Fit many regressions simultaneously

I’m doing a simulated data study in which I am seeking to explore whether my regression model is able to represent a (known) data-generating model with limited data. I first generate fake data, then fit the fake data using HMC (NUTS).

For the sake of simplicity, let’s assume that the true model is y ~ normal(mu + beta*X, sigma) and that I’m fitting this (known) model with PyMC3 – the real model is a little more complicated but that’s not relevant here.

First I generate fake data:

import numpy as np
import pymc3 as pm
J = 100
N = 50
X = np.arange(0, N)
mu_true = 1
beta_true = 0.1
sigma_true = 2
y_obs = np.ones(shape=(N,J))
for j in np.arange(J):
    y_obs[:,j] = mu_true beta_true * X + np.random.normal(sigma_true, N)

Next I’d like to fit this data. It’s relatively straightforward to build for loop in which each simulation’s parameters are recovered with something such as:

with pm.Model() as basic_model:
    # PRIORS
    mu = pm.Normal('mu', 10, 10)
    beta = pm.Normal(beta', 0, 0.5)
    sigma = pm.HalfNormal('sigma', 1)
    mu = mu + beta * X
    y = pm.Normal('y' mu=mu, sd=std, observed=y_obs[:,j])

However, looping through this model is pretty slow because the for loop is in python, and so data has to be sent from python to C (I’m not a developer – this is a very heurestic understanding) J times and NUTS has to be initialized J times as well.

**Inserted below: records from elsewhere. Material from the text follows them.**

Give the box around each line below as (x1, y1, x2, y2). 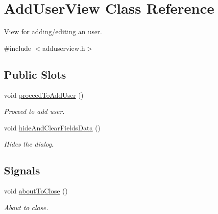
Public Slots (4, 66, 66, 82)
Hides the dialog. (4, 139, 54, 149)
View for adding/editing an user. (4, 26, 102, 37)
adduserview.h (42, 43, 85, 53)
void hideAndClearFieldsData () (4, 122, 100, 132)
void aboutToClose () (4, 186, 68, 196)
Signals (4, 163, 40, 178)
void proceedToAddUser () (4, 89, 84, 100)
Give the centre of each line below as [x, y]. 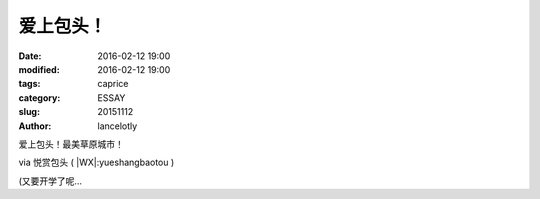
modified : [39, 69]
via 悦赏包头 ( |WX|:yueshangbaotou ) [96, 162]
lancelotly [117, 126]
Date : [30, 56]
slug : [29, 112]
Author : [35, 126]
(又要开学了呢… [50, 181]
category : [39, 97]
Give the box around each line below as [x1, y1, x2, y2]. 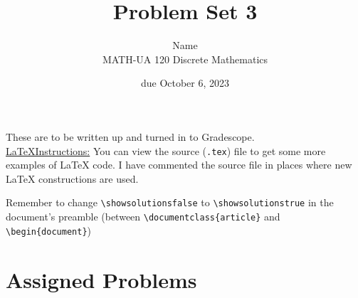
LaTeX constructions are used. [6, 171, 139, 186]
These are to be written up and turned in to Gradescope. [6, 129, 255, 144]
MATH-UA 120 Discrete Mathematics [102, 51, 268, 66]
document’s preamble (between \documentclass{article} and [6, 209, 280, 223]
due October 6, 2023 [140, 75, 230, 90]
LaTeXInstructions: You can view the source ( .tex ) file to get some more [6, 143, 326, 158]
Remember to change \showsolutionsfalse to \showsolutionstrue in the [6, 195, 334, 210]
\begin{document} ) [6, 223, 91, 238]
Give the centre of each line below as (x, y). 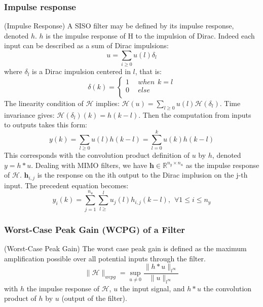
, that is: (148, 71)
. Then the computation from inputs (195, 114)
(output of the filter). (94, 298)
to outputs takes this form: (46, 125)
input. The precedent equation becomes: (66, 185)
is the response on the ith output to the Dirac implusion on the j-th (142, 175)
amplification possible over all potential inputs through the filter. (105, 258)
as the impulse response (222, 165)
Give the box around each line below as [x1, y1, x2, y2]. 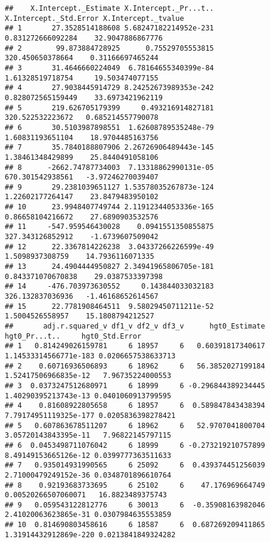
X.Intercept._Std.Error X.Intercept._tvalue [5, 14, 184, 23]
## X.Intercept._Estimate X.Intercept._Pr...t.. [5, 4, 214, 13]
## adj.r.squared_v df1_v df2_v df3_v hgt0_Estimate [5, 322, 265, 330]
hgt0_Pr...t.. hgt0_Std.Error [5, 332, 142, 340]
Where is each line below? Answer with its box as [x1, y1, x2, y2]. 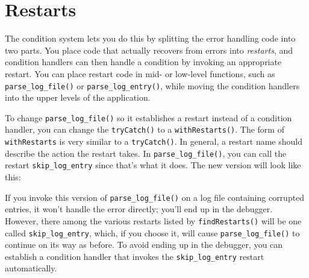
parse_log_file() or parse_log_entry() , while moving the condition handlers [5, 79, 300, 92]
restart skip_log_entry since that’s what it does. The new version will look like [5, 159, 301, 171]
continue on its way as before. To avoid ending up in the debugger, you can [5, 238, 283, 251]
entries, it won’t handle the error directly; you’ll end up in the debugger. [5, 203, 273, 215]
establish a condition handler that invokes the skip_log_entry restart [5, 250, 264, 262]
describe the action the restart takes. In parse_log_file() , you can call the [5, 147, 287, 159]
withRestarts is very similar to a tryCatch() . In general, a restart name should [5, 135, 302, 148]
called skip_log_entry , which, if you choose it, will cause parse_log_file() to [5, 226, 300, 239]

The hierarchical GLM tutorial on the docs website demonstrates an approach for working with data from many categories in an unpooled setting by defining an index and then looping through each row of a data frame (or similar structure) – that looks like this (I’ve used analagous approaches in stan):

radon_est = a[county_idx] + b[county_idx]*data.floor.values

However, this is also pretty slow – mainly because the matrix structure of the data (all my y are the same dimension) is neglected. Is there a way to fit this? In stan I would declare y as a matrix (or vector of vectors possibly) and then loop through each variable

for (j in 1:J)
    y[,j] ~ normal(mu[j] + beta[j]*X, sigma[j]);

Is there a way to do something analogous in PyMC3? This would be a huge speedup for my code.

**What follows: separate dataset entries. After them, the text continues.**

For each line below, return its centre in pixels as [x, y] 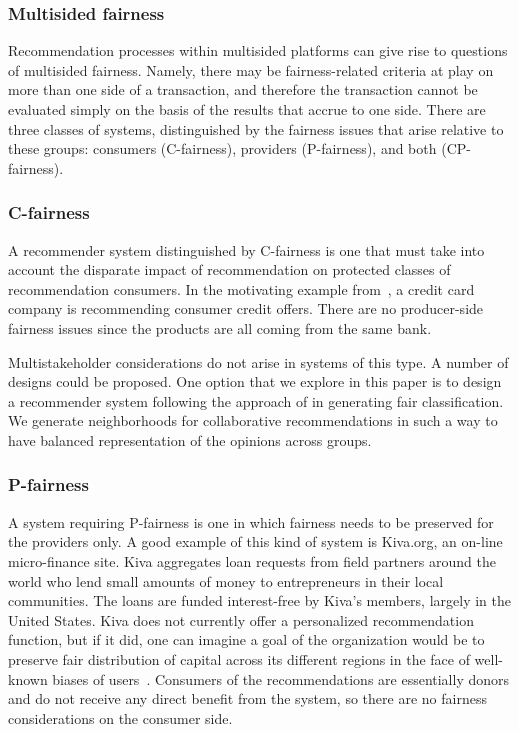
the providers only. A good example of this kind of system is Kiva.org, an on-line [255, 541]
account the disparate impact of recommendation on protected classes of [229, 269]
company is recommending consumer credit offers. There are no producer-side [246, 308]
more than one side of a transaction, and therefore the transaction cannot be [243, 89]
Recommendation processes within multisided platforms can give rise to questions [258, 50]
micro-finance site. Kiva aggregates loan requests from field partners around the [252, 560]
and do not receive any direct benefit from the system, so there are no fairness [247, 698]
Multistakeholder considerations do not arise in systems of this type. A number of [258, 361]
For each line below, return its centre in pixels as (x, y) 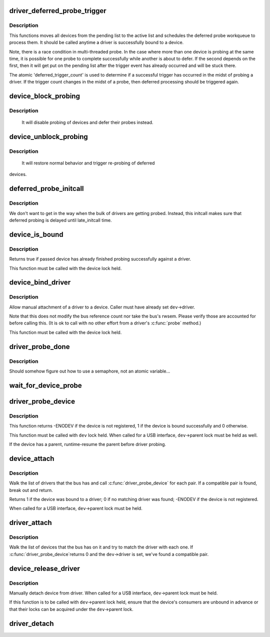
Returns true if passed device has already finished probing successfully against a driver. (100, 259)
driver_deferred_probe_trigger (58, 11)
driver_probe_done (39, 347)
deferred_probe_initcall (47, 189)
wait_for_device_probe (45, 385)
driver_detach (32, 623)
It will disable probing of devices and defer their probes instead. (87, 122)
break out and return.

You could certainly do this without looping. You just need to create J-length arrays of stochastic nodes using the shape= kwarg rather than creating one node per stochastic per model, then map them to the correct data in y using appropriately designed design matrices.

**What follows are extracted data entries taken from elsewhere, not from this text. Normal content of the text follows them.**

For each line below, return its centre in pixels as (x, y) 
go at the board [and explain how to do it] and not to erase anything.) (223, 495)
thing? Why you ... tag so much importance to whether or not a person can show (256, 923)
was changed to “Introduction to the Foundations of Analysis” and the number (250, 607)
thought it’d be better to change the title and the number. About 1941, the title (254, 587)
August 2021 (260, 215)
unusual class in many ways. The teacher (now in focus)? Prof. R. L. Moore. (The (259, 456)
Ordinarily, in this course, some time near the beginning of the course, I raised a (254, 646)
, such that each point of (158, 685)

Personally I would reshape your data matrix y to be a single column of length J*N, then create a new design matrix (call it Z) which designates each data point to the correct regression and matrix-multiply Z by your stochastic arrays to map them. A benefit of this approach would be that you wouldn’t need the same amount of data in each regression like you would in your example.

Got it, thanks. I had naively assumed that doing this would cause the model to assume it’s a multivariate normal (which is a different class in pymc3…).

The following seems to work:

import numpy as np
import pymc3 as pm

J = 13
N = 500
mu_true = 10
beta_true = 1.5/N
sigma_true = 1.5

X = np.ones(shape=(N,J)) * np.arange(0, N)[:,np.newaxis]
y_obs = np.ones(shape=(N,J))
for j in np.arange(J):
    y_obs[:,j] = mu_true + beta_true * X[:,j] + np.random.normal(loc=0, scale=sigma_true, size=N)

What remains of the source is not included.